What the buyer pays *besides money* — time, learning curve, decisions, willpower, social risk, opportunity cost.

### How to decrease

- **Done-for-you over do-it-yourself** — DFY tiers move the effort to you. Charge accordingly.
- **Fewer decisions** — every decision the buyer makes is friction. Bundle, default, recommend.
- **Lower learning curve** — pre-built templates, examples, defaults. "We did the thinking, you do the executing."
- **Removed risk** — emotional risk (am I dumb if this doesn't work?), social risk (what will my team think?), opportunity cost (what am I not doing while I do this?). Address all three explicitly.
- **Async over live** — for many buyers (founders, executives), removing synchronous commitments is huge value
- **Less willpower required** — automation, accountability, environmental design

### Common mistake

Overestimating how much your buyer *enjoys* the work. They want the outcome, not the process. (Exception: identity-buyers — fitness, learning, mastery. For those, the process *is* part of the dream outcome. Read your buyer.)

---

## Diagnostic: scoring the levers

When an offer is stuck, score each lever 1–10 honestly. The lowest is the binding constraint.

### Quick scoring prompts

- **Dream outcome (1–10)**: Can the buyer picture, in concrete sensory terms, the day after this works? Is the outcome named specifically enough that they can repeat it back to a friend?
- **Perceived likelihood (1–10)**: Do they have at least three named, comparable proof points? Is the methodology specific enough to repeat? Have you addressed the "but my situation is different" objection?
- **Time delay (1–10)**: What's the first concrete win, and how soon do they get it? What's the end-to-end timeline? Are there any "delay surfaces" (onboarding lag, asset drip, week-1 friction)?
- **Effort & sacrifice (1–10)**: How much work does the buyer do? How many decisions? How much learning curve? How much synchronous time? How much emotional/social/opportunity-cost risk?

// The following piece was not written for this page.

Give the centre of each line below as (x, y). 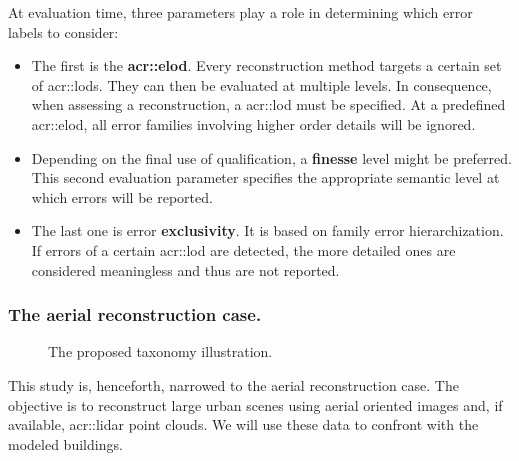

### Worked example: a stuck $3K copywriting course

Initial scoring:
- Dream outcome: 6 (`become a better copywriter` — too vague)
- Perceived likelihood: 4 (one testimonial, no methodology name)
- Time delay: 5 (6-month course, no first-win mechanic)
- Effort & sacrifice: 4 (lots of homework, live calls, weekly assignments)

Lowest: effort & sacrifice and perceived likelihood are tied. Pick one (perceived likelihood — easier to move and unblocks more downstream work):

- Name the methodology: "The VAULT framework — 5 angles every winning sales page uses"
- Add 8 named-customer case studies with before/after copy + revenue numbers
- Add an "even if you've never written before" cohort with 3 named graduates

After: perceived likelihood goes 4 → 8. Course converts at ~3x baseline. Two months later, attack effort & sacrifice (replace weekly live calls with async + 1 live Q&A).

---

## Key idea to internalize

**The price-vs-value comparison happens in the buyer's head, not yours.** You only know it's working when the buyer can articulate the dream outcome back to you in their own words, and when they don't need to ask "but does this actually work?"

If they're asking either of those questions, you have a value equation problem, not a copy problem.